Source: Adapted from Family Medical Adviser, Reader’s Digest
What is a hysterectomy?
A hysterectomy is the surgical removal of the womb (uterus). It can be a psychological as well as a physical trauma, as it means that a woman is no longer fertile and may feel unattractive and less feminine. For these reasons counselling is usually offered before and after the operation.
For women with cancer, a hysterectomy can be a life-saver. Menstrual periods will cease after the operation, and for some this brings great relief. A women may also find that her sex life is enhanced as her general health improves and she no longer fears an unwanted pregnancy.
Who is at risk for a hysterectomy?
If a woman has cancer of the uterus or cervix, a hysterectomy may be necessary to save her life. But most hysterectomies are performed to correct persistent pain caused by, for example, severe menstrual problems or pelvic inflammatory disease (chronic salpingitis).
Very painful or exceptionally heavy periods can be caused by fibroids – benign growths on the wall of the uterus. These can sometimes be removed individually, but this is not always successful since fibroids have a tendency to recur. Your doctor may suggest that a hysterectomy is the only option that will alleviate the problem permanently.
Another cause of painful or heavy periods is severe endometriosis, when bits of the uterine lining – or endometrium – migrate out of the uterus and become embedded in other abdominal tissues.

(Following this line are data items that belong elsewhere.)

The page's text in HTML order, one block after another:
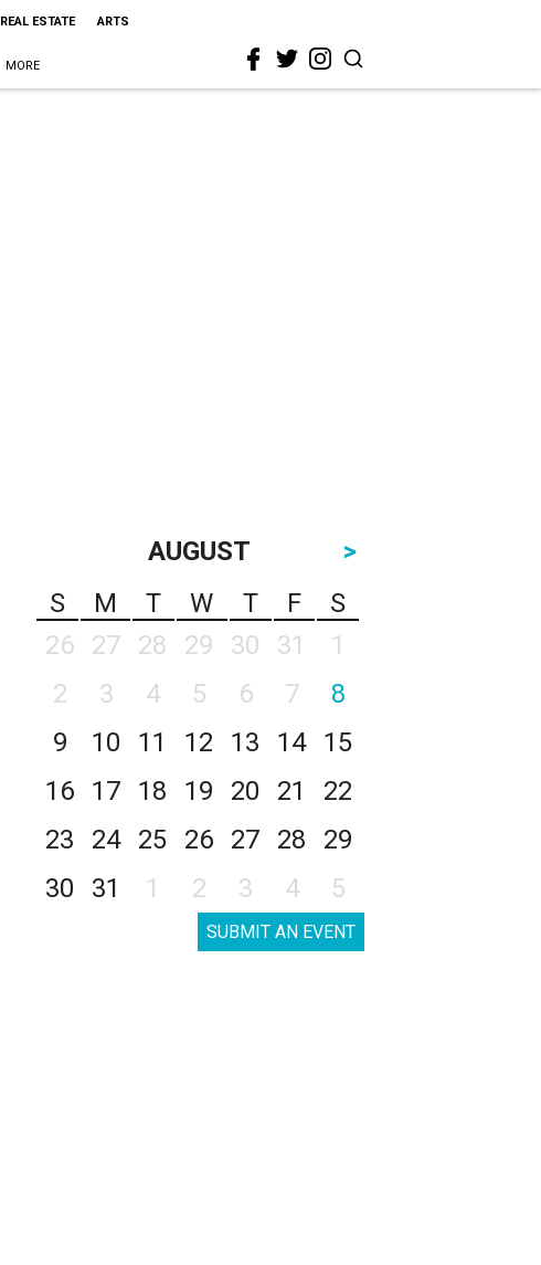
REAL ESTATE ARTS
MORE
AUGUST
>
S
M T W T F
S
26
27 28 29 30 31
1
2
3 4 5 6 7
8
9
10 11 12 13 14
15
16
17 18 19 20 21
22
23
24 25 26 27 28
29
30
31 1 2 3 4 5
SUBMIT AN EVENT
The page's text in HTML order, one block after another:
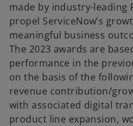
made by industry-leading
propel ServiceNow’s
meaningful business
The 2023 awards are
performance in the
on the basis of the
revenue contribution/
with associated digital
product line expansion,
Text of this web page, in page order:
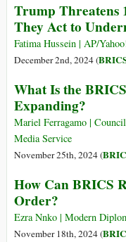
Trump Threatens
They Act to
Fatima Hussein | AP/
December 2nd, 2024 (
What Is the
Expanding?
Mariel Ferragamo |
Media Service
November 25th, 2024 (
How Can BRICS
Order?
Ezra Nnko | Modern
November 18th, 2024 (
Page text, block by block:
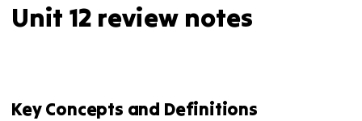
Unit 12 review notes
Key Concepts and Definitions

If endometriosis does not respond to drug treatment or the surgical removal of any cysts caused by the condition, your doctor may recommend a hysterectomy. Fibroids and endometriosis usually cause no further problems after menopause.

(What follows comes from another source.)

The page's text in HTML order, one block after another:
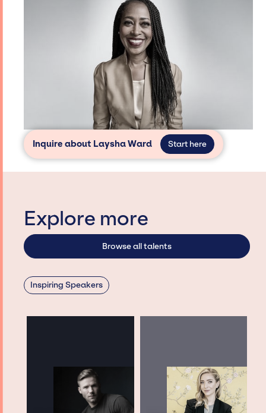
Inquire about Laysha Ward Start here
Explore more
Browse all talents
Inspiring Speakers

A hysterectomy may also be necessary to deal with a prolapse, when the uterus drops out of position because the ligaments that hold the uterus, bladder and rectum have become overstretched. In severe cases of prolapse the uterus descends into the vagina.
A hysterectomy is carried out under a general anaesthetic. The uterus is usually removed through an incision in the abdomen, but sometimes it is removed through the vagina.
A vaginal hysterectomy is not possible if the uterus is very large or if it is affected by adhesions, and in some cases of cancer and endometriosis.
Keyhole hysterectomy, in which only a small incision is made, may be possible. This type of surgery means that recovery is faster and scarring is reduced, but a specially trained surgeon and specialist equipment are needed.
Following a hysterectomy, a woman will usually need to spend up to a week in hospital; after keyhole surgery, she may be discharged after a day or so. Convalescence takes about six weeks. The lower abdomen will be sore while the muscle tissue heals, and there will be vaginal bleeding and discharge for a few days as the internal wounds heal. After the operation, it is inadvisable to lift anything heavy, to have sex, or to drive for a month or so, to avoid straining the abdominal muscles.
In premenopausal women, healthy ovaries are usually left in place after a hysterectomy, since removing them will bring on menopausal symptoms such as hot flashes and dryness of the vagina, and will increase the risk of developing cardiovascular disease and osteoporosis. Even if the ovaries are left in place, menopause sometimes starts prematurely. Hormone replacement therapy (HRT) is therefore recommended for premenopausal women if their ovaries are removed in a hysterectomy or if they develop symptoms of menopause at a younger age than expected with their ovaries in place.